Concurrent maps in java have always been an old school caching method, easy, native, fast and no external dependency makes it perfect choice for legacy code lovers and if you are still using this in your project now is the time you upgrade and here are some reasons why I suggest to

Concurrent map memory constraint

Cache is very similar to Concurrent Map, but it isn’t exactly the same. The basic difference is that a Concurrent Map persists all elements that are added to it until they are explicitly removed. A Cache on the other hand is generally configured to evict entries automatically, in order to constrain its memory footprint. This alone eviction policy implementation is an overhead, why re-create the wheel when you’ve got Guava or it’s java 8 version Caffiene is here to do it, it’s documentation states

Generally, the Guava or Caffiene caching utilities are applicable whenever:

· You are willing to spend some memory to improve speed.

· You expect that keys will sometimes get queried more than once.

· Your cache will not need to store more data than what would fit in RAM. (Guava caches are local to a single run of your application. They do not store data in files, or on outside servers. If this does not fit your needs, consider some other tool.)
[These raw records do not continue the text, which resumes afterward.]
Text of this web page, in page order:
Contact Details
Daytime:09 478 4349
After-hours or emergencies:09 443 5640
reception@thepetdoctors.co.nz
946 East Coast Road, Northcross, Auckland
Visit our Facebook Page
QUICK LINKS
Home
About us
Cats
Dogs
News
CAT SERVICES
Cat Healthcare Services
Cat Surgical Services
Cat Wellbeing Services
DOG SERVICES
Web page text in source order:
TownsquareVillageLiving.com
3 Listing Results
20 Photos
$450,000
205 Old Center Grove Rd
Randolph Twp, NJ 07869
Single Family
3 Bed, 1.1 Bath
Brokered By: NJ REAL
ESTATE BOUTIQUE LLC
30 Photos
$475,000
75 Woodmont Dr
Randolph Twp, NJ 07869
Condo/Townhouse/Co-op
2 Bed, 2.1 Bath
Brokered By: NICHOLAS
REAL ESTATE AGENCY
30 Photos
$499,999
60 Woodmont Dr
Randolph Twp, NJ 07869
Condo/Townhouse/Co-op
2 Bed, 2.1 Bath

As it says they do not store data in files or outside servers, then a popular and modern outside server option could be redis.

What is Redis?

Redis website says it like this:

Redis is an open source (BSD licensed), in-memory data structure store, used as a database, cache and message broker. It supports data structures such as strings, hashes, lists, sets, sorted sets with range queries, bitmaps, hyperloglogs and geospatial indexes with radius queries. Redis has built-in replication, Lua scripting, LRU eviction, transactions and different levels of on-disk persistence, and provides high availability via Redis Sentinel and automatic partitioning with Redis Cluster.

When to use Redis?

If you need more than just caching! A software written in multiple languages will use your cache! Then use Redis. Found beautiful someone explaining on Stackoverflow while comparing memCache and Redis:

Redis is not just a cache, it can be viewed as a key value storage (database — like) where the data is stored on a machine in the RAM memory, but it can also be flushed to disk (to keep it persistent).

You’ll almost always want to use Redis because of its data structures. With Redis as a cache, you gain a lot of power (such as the ability to fine-tune cache contents and durability) and greater efficiency overall. Once you use the data structures, the efficiency boost becomes tremendous for specific application scenarios.
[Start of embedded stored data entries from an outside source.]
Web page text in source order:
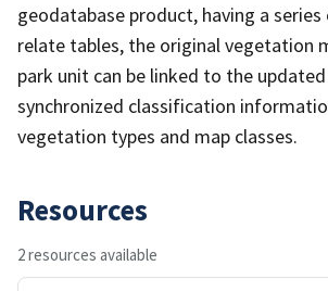
geodatabase product, having a
relate tables, the original vegetation
park unit can be linked to the
synchronized classification
vegetation types and map classes.
Resources
2 resources available
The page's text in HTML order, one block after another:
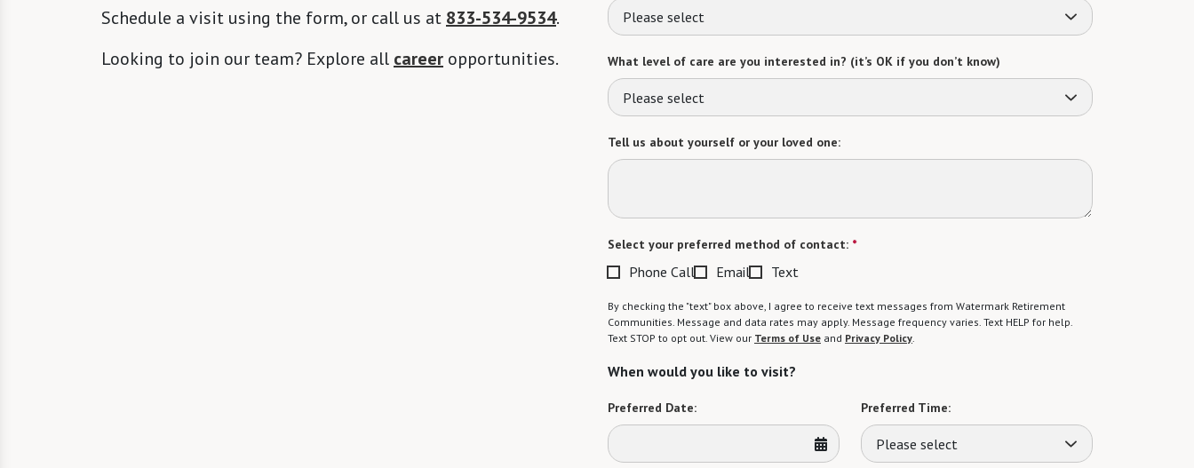
Schedule a visit using the form, or call us at 833-534-9534.
Looking to join our team? Explore all career opportunities.
Please select
What level of care are you interested in? (it’s OK if you don’t know)
Please select
Tell us about yourself or your loved one:
Select your preferred method of contact: *
Phone Call Email Text
By checking the "text" box above, I agree to receive text messages from Watermark Retirement
Communities. Message and data rates may apply. Message frequency varies. Text HELP for help.
Text STOP to opt out. View our Terms of Use and Privacy Policy.
When would you like to visit?
Preferred Date: Preferred Time:
Please select

Redis’ superiority is evident in almost every aspect of cache management. Caches employ a mechanism called data eviction to make room for new data by deleting old data from memory. Memcached’s data eviction mechanism employs a Least Recently Used algorithm and somewhat arbitrarily evicts data that’s similar in size to the new data.
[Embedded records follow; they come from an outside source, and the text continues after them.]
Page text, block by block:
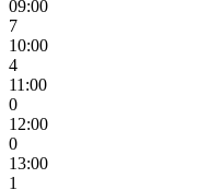
09:00
7
10:00
4
11:00
0
12:00
0
13:00
1
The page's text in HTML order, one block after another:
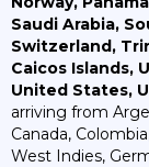
Saudi Arabia,
Switzerland,
Caicos Islands,
United States,
arriving from
Canada,
West Indies,
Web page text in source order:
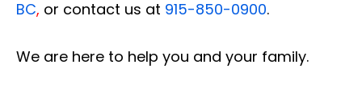
BC, or contact us at 915-850-0900.
We are here to help you and your family.

Redis, by contrast, allows for fine-grained control over eviction, letting you choose from six different eviction policies. Redis also employs more sophisticated approaches to memory management and eviction candidate selection. Redis supports both lazy and active eviction, where data is evicted only when more space is needed or proactively. Memcached, on the other hand, provides lazy eviction only.

Redis gives you much greater flexibility regarding the objects you can cache. While Memcached limits key names to 250 bytes and works with plain strings only, Redis allows key names and values to be as large as 512MB each, and they are binary safe. Plus, Redis has five primary data structures to choose from, opening up a world of possibilities to the application developer through intelligent caching and manipulation of cached data.

When you dive in to the caching options for your project, I would surely suggest you to review Redis, use its maximum features you want to use to make your application faster and better.